Say the number of lines holding the word "sono" in the data, and leave out everything else.

◇ ◇ ◇ ◇

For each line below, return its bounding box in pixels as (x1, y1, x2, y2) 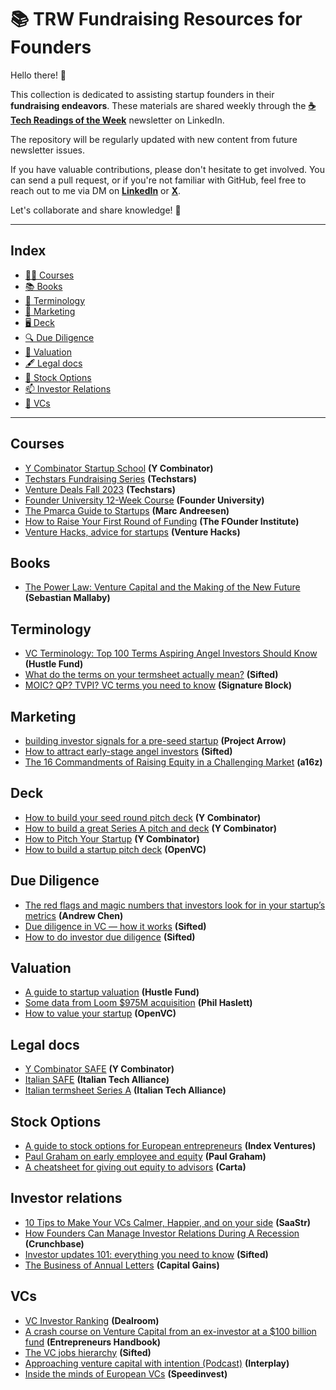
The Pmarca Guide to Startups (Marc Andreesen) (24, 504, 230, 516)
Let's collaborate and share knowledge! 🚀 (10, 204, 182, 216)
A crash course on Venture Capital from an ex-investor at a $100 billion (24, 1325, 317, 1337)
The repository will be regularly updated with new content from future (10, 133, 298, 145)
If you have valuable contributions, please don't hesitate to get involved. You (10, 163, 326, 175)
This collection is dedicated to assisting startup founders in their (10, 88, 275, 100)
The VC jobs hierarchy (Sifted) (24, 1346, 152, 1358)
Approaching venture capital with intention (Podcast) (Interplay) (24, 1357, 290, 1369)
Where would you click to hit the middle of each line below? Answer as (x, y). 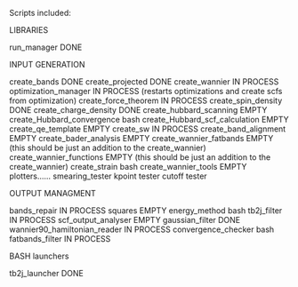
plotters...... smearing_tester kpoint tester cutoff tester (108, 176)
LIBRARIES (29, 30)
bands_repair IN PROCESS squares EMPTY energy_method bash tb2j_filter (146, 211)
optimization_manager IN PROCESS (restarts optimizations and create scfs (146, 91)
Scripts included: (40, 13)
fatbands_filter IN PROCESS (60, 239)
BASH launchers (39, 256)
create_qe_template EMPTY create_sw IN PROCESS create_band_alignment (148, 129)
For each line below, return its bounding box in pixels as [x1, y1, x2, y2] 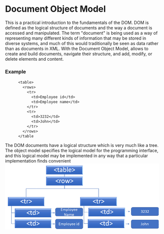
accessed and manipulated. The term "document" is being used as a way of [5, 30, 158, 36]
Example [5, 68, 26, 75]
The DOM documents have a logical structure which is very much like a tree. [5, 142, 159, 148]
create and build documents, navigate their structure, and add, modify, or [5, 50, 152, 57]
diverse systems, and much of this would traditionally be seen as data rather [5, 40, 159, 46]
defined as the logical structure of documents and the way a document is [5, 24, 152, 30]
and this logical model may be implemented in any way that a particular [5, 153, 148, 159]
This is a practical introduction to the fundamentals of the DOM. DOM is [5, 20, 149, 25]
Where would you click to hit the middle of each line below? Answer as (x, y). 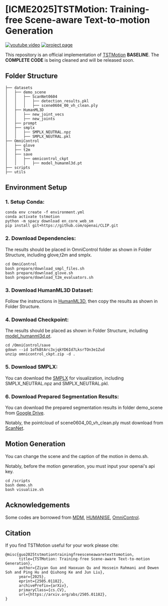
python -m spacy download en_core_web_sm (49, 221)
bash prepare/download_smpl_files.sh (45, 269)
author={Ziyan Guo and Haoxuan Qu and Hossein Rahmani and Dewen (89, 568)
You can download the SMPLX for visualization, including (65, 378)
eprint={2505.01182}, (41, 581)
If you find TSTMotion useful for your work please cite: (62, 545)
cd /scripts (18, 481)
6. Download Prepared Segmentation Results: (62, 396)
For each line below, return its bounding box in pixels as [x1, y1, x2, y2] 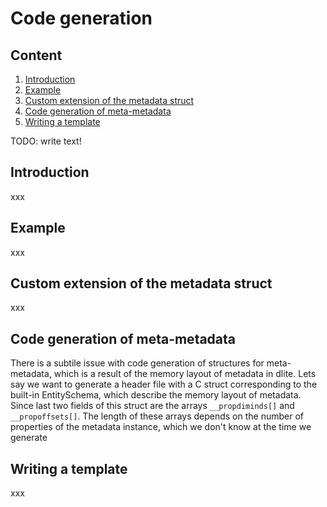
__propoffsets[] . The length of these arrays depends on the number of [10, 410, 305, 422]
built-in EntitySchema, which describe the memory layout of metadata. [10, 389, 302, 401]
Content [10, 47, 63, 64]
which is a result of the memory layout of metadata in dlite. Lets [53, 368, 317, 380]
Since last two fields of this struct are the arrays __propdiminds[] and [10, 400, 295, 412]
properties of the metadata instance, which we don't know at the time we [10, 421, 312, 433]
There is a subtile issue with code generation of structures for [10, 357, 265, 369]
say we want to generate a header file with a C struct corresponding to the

◇ ◇ ◇ ◇

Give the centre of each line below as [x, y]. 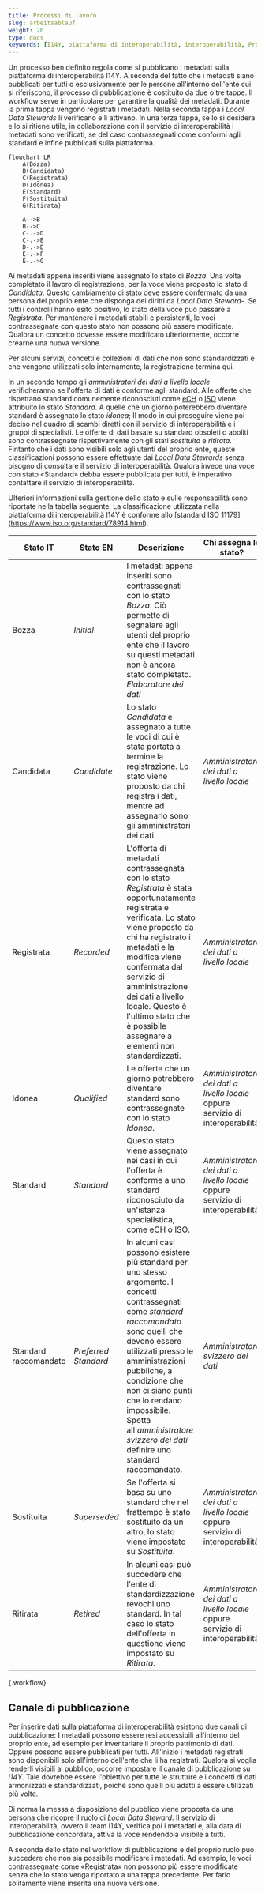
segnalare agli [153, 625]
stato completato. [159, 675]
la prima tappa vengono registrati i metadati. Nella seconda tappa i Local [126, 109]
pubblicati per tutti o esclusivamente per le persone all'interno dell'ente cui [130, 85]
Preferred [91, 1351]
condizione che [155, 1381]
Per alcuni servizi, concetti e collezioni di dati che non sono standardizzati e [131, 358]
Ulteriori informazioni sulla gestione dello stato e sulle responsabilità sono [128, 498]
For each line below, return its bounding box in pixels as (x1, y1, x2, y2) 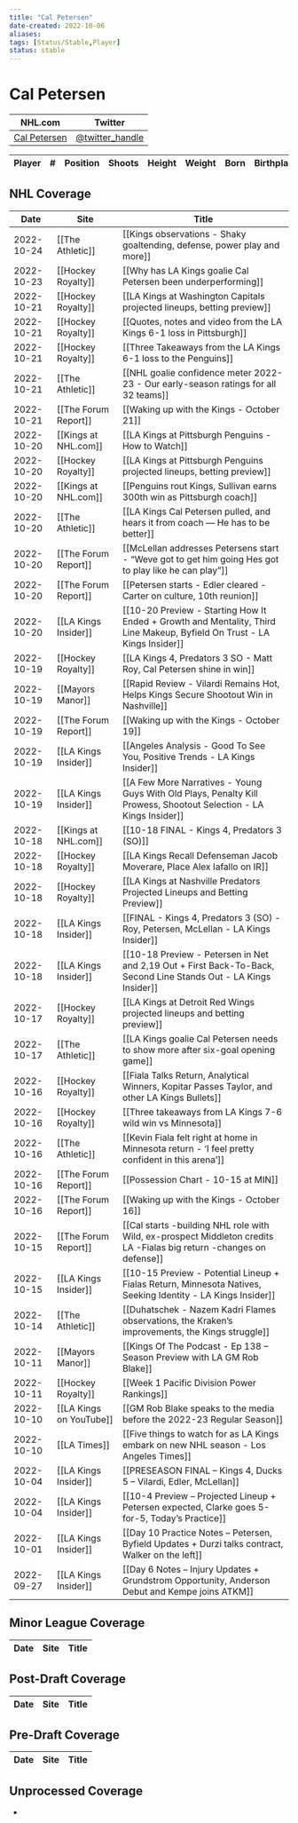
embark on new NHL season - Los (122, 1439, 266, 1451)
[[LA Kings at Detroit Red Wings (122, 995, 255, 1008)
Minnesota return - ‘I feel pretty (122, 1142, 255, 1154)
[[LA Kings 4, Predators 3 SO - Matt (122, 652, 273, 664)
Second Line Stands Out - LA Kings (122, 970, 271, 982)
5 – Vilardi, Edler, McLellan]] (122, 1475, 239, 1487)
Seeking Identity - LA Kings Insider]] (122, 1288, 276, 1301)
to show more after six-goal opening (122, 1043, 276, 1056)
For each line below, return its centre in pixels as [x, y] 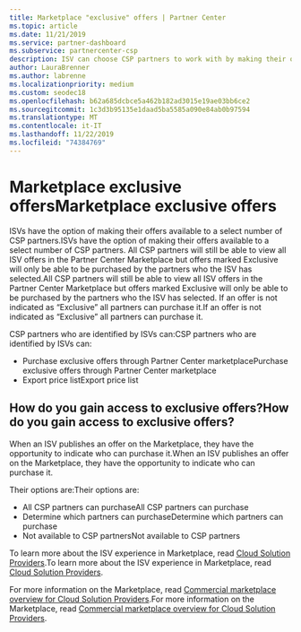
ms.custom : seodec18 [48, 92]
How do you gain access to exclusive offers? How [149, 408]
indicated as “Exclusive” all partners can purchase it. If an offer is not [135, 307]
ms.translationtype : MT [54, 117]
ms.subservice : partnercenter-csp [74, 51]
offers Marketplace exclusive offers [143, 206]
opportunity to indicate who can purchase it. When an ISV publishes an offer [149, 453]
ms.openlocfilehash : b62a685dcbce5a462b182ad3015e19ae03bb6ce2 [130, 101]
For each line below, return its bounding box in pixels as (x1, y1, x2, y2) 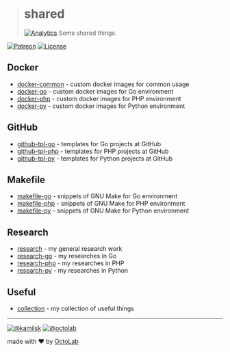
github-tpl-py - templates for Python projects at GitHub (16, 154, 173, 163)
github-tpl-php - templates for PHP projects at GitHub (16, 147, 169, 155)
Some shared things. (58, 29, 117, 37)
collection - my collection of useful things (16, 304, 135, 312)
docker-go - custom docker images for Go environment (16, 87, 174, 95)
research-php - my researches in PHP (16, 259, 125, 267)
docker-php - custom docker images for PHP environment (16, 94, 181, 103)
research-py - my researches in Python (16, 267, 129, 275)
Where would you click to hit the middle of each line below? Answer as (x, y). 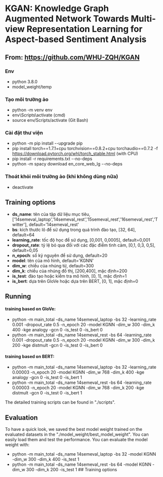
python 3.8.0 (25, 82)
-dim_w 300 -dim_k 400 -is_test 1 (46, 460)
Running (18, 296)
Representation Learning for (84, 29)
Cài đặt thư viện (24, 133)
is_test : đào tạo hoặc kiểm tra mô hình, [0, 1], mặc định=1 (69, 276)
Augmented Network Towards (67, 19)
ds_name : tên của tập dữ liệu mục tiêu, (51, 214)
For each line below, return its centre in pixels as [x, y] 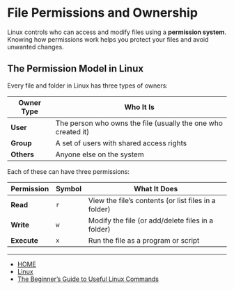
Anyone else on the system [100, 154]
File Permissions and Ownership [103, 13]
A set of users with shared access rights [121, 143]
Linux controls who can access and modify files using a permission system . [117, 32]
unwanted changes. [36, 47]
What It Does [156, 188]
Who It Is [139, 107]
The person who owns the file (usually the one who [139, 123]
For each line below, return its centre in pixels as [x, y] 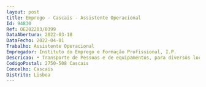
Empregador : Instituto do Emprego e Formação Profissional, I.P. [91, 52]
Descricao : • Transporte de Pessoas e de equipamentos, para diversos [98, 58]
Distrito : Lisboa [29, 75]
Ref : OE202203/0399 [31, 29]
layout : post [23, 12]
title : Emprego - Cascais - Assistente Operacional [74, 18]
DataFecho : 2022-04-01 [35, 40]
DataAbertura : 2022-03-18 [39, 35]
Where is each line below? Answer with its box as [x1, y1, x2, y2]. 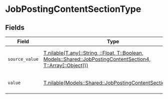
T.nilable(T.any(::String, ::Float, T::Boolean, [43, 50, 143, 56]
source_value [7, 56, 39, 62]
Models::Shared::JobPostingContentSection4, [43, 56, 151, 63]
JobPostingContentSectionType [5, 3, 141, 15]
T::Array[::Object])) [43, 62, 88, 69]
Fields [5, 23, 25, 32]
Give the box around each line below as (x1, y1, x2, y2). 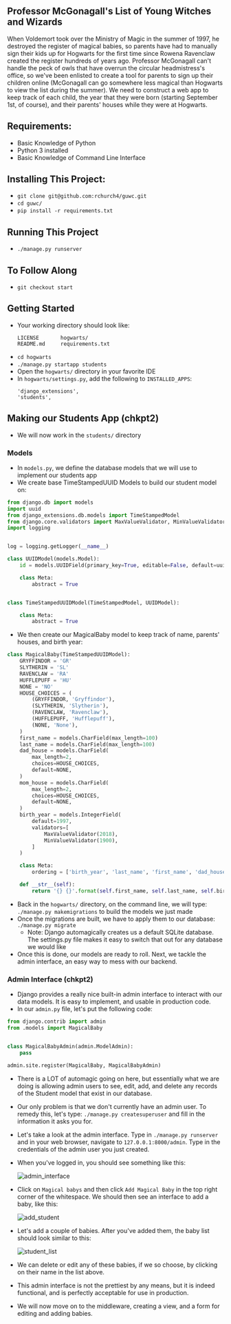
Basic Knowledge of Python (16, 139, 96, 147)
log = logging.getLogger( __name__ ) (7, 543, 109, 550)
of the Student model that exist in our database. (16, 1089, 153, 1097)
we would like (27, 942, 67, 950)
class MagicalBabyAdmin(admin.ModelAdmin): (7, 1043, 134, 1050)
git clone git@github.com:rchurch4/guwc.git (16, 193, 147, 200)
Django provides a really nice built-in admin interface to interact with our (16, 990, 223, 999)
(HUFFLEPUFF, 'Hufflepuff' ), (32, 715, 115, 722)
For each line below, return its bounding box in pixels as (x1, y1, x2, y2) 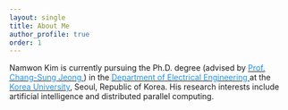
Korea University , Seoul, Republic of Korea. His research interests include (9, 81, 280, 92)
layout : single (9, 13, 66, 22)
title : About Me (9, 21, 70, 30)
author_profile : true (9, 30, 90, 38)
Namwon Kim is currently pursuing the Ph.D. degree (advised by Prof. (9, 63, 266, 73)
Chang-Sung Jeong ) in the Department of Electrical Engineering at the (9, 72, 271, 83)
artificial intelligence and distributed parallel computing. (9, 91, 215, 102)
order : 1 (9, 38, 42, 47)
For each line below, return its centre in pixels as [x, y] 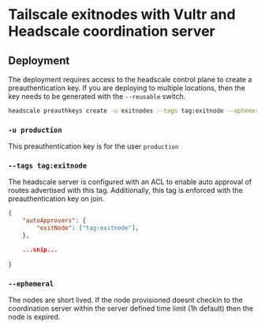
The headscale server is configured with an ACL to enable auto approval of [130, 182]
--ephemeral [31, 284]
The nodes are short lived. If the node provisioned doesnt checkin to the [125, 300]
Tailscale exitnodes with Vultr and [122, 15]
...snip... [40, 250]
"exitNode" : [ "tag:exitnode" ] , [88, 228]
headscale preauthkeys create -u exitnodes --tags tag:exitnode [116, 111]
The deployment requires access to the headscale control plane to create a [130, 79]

◇ ◇ ◇ ◇

### Solution for this exercise
2